In [1]:
import psycopg2
import json
from tqdm import tqdm
from pathlib import Path

In [2]:
def get_db_connection():
	return psycopg2.connect(host=(Path.cwd() / ".." / "pg-socket").absolute(), database="postgres", user="postgres")


def read_tag_aliases():
	"""Returns a dictionary of tag aliases. Given a tag like "ff7" as key, for example, the value would be "final_fantasy_vii"."""
	aliases = {}

	with open('../metadata/tag_aliases000000000000.json', 'r') as f:
		aliases = {}

		for line in f:
			alias = json.loads(line)
			aliases[alias['antecedent_name']] = alias['consequent_name']
	
	return aliases


def read_tag_implications():
	"""Returns a dictionary of tag implications. Given a tag like "mouse_ears" as key, for example, the value would be "animal_ears"."""
	implications = {}

	with open('../metadata/tag_implications000000000000.json', 'r') as f:
		implications = {}

		for line in f:
			implication = json.loads(line)
			implications[implication['antecedent_name']] = implication['consequent_name']
	
	return implications


def read_tag_blacklist():
	"""Returns a set of blacklisted tags."""
	with open('tag_blacklist.txt', 'r') as f:
		return set(l.strip() for l in f.read().splitlines() if l.strip() != '')

In [3]:
# Count tag usage of all valid posts
# Tag aliases are applied to canonicalize tags
# Tag implications are applied to expand tags and make sure general tags are counted correctly.  For example, "mouse_ears" is an implication of "animal_ears", so if a post has "mouse_ears" it should be counted as having "animal_ears" as well.
db = get_db_connection()

print("Reading tag aliases and implications...")
tag_aliases = read_tag_aliases()
tag_implications = read_tag_implications()

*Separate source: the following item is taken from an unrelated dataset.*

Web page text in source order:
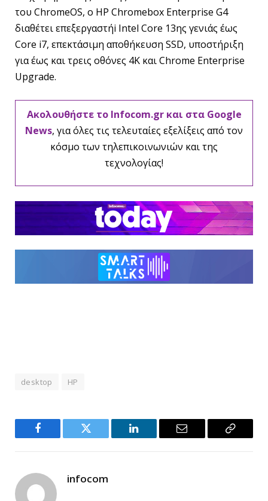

# Canonicalize tag implications
for tag, implied_tag in list(tag_implications.items()):
	# Canonicalize the implied tag
	if implied_tag in tag_aliases:
		tag_implications[tag] = tag_aliases[implied_tag]
	
	# Canonicalize the tag
	if tag in tag_aliases:
		tag_implications[tag_aliases[tag]] = tag_implications[tag]

print("Counting posts...")
with db.cursor() as cur:
	# Only count posts with embeddings (this excludes gif posts, for example)
	cur.execute("SELECT COUNT(*) FROM metadata INNER JOIN embeddings ON metadata.file_hash = embeddings.hash")
	total_posts, = cur.fetchone()

print("Reading posts...")
tag_counts = {}
min_tags = None
max_tags = None
mean_tags = 0
mean_tags_count = 0

with db.cursor("tag_query") as cur:
	cur.execute("SELECT tag_string, score FROM metadata INNER JOIN embeddings ON metadata.file_hash = embeddings.hash")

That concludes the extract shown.